Still yet another aspect of the present invention provides a system for monitoring and controlling a BPSG deposition and reflow process comprising: means for partitioning a wafer into a plurality of grid blocks; means for sensing BPSG deposition of at least one of the plurality of portions of the wafer; means for controlling the temperature of the respective wafer portions; and means for selectively controlling the means for controlling the temperature to regulate the temperature of the respective wafer portions.

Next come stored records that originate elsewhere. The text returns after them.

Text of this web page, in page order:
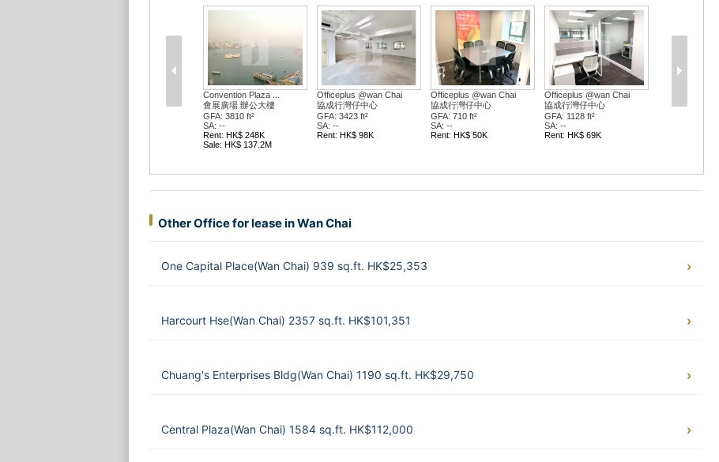
Convention Plaza ...
會展廣場 辦公大樓
GFA: 3810 ft²
SA: --
Rent: HK$ 248K
Sale: HK$ 137.2M
Officeplus @wan Chai
協成行灣仔中心
GFA: 3423 ft²
SA: --
Rent: HK$ 98K
Officeplus @wan Chai
協成行灣仔中心
GFA: 710 ft²
SA: --
Rent: HK$ 50K
Officeplus @wan Chai
協成行灣仔中心
GFA: 1128 ft²
SA: --
Rent: HK$ 69K
Other Office for lease in Wan Chai
One Capital Place(Wan Chai) 939 sq.ft. HK$25,353
Harcourt Hse(Wan Chai) 2357 sq.ft. HK$101,351
Chuang's Enterprises Bldg(Wan Chai) 1190 sq.ft. HK$29,750
Central Plaza(Wan Chai) 1584 sq.ft. HK$112,000
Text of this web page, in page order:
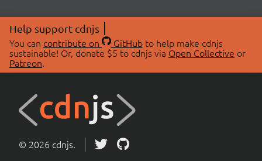
Help support cdnjs
You can contribute on GitHubto help make cdnjs
sustainable! Or, donate $5 to cdnjs via Open Collective or
Patreon.
© 2026 cdnjs.
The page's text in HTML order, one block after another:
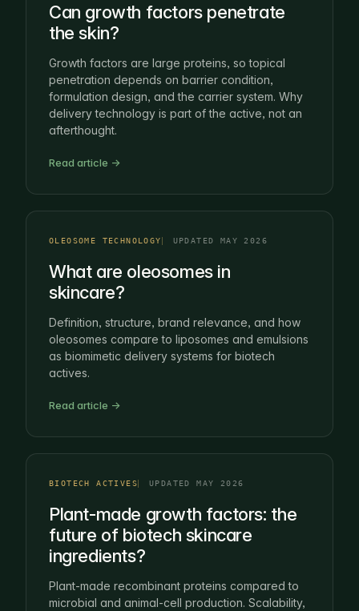
Can growth factors penetrate
the skin?
Growth factors are large proteins, so topical
penetration depends on barrier condition,
formulation design, and the carrier system. Why
delivery technology is part of the active, not an
afterthought.
Read article →
OLEOSOME TECHNOLOGY UPDATED MAY 2026
What are oleosomes in
skincare?
Definition, structure, brand relevance, and how
oleosomes compare to liposomes and emulsions
as biomimetic delivery systems for biotech
actives.
Read article →
BIOTECH ACTIVES UPDATED MAY 2026
Plant-made growth factors: the
future of biotech skincare
ingredients?
Plant-made recombinant proteins compared to
microbial and animal-cell production. Scalability,
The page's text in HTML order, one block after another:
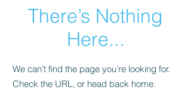
There’s Nothing
Here...
We can’t find the page you’re looking for.
Check the URL, or head back home.
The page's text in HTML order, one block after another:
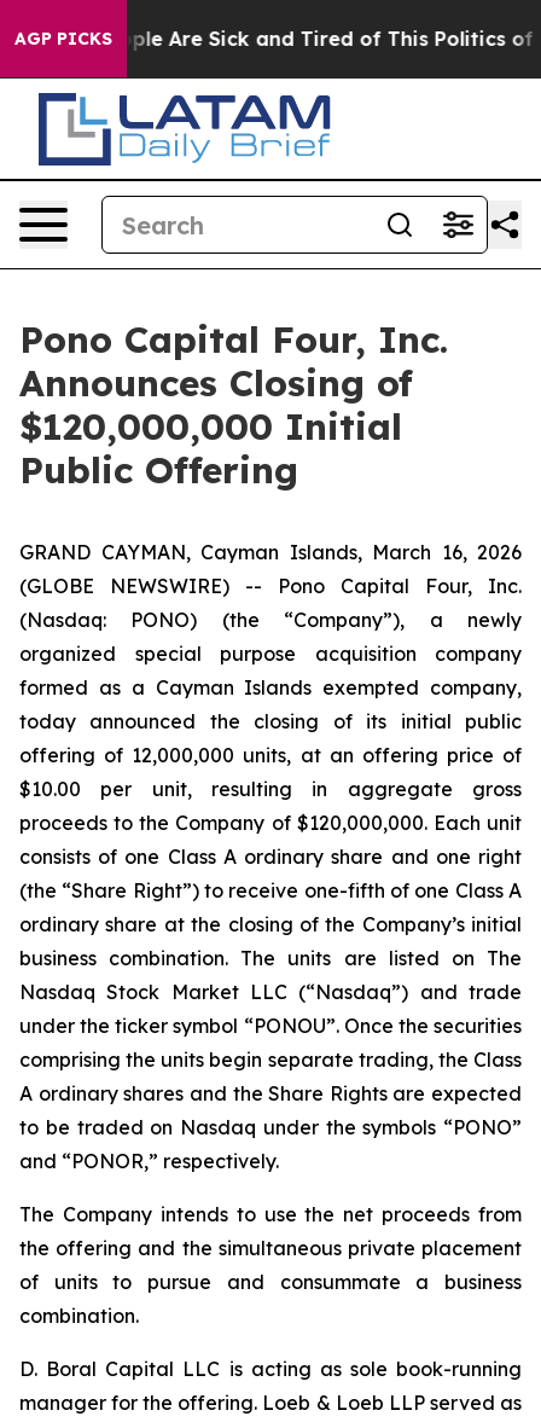
AGP PICKS
“People Are Sick and Tired of This Politics of
Pono Capital Four, Inc.
Announces Closing of
$120,000,000 Initial
Public Offering
GRAND CAYMAN, Cayman Islands, March 16, 2026
(GLOBE NEWSWIRE) -- Pono Capital Four, Inc.
(Nasdaq: PONO) (the “Company”), a newly
organized special purpose acquisition company
formed as a Cayman Islands exempted company,
today announced the closing of its initial public
offering of 12,000,000 units, at an offering price of
$10.00 per unit, resulting in aggregate gross
proceeds to the Company of $120,000,000. Each unit
consists of one Class A ordinary share and one right
(the “Share Right”) to receive one-fifth of one Class A
ordinary share at the closing of the Company’s initial
business combination. The units are listed on The
Nasdaq Stock Market LLC (“Nasdaq”) and trade
under the ticker symbol “PONOU”. Once the securities
comprising the units begin separate trading, the Class
A ordinary shares and the Share Rights are expected
to be traded on Nasdaq under the symbols “PONO”
and “PONOR,” respectively.
The Company intends to use the net proceeds from
the offering and the simultaneous private placement
of units to pursue and consummate a business
combination.
D. Boral Capital LLC is acting as sole book-running
manager for the offering. Loeb & Loeb LLP served as
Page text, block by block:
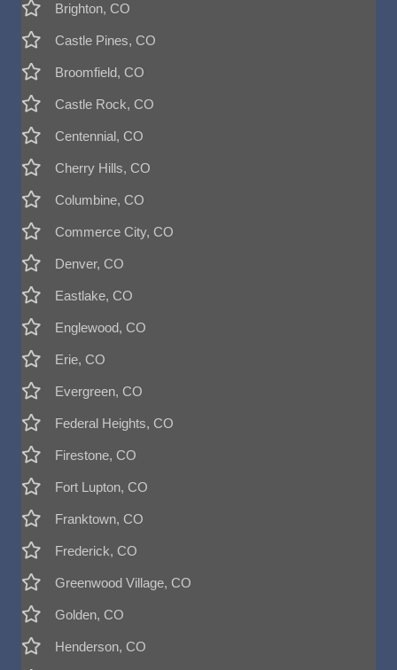
Brighton, CO
Castle Pines, CO
Broomfield, CO
Castle Rock, CO
Centennial, CO
Cherry Hills, CO
Columbine, CO
Commerce City, CO
Denver, CO
Eastlake, CO
Englewood, CO
Erie, CO
Evergreen, CO
Federal Heights, CO
Firestone, CO
Fort Lupton, CO
Franktown, CO
Frederick, CO
Greenwood Village, CO
Golden, CO
Henderson, CO

To the accomplishment of the foregoing and related ends, the invention, then, comprises the features hereinafter fully described and particularly pointed out in the claims. The following description and the annexed drawings set forth in detail certain illustrative embodiments of the invention. These embodiments are indicative, however, of but a few of the various ways in which the principles of the invention may be employed. Other objects, advantages and novel features of the invention will become apparent from the following detailed description of the invention when considered in conjunction with the drawings.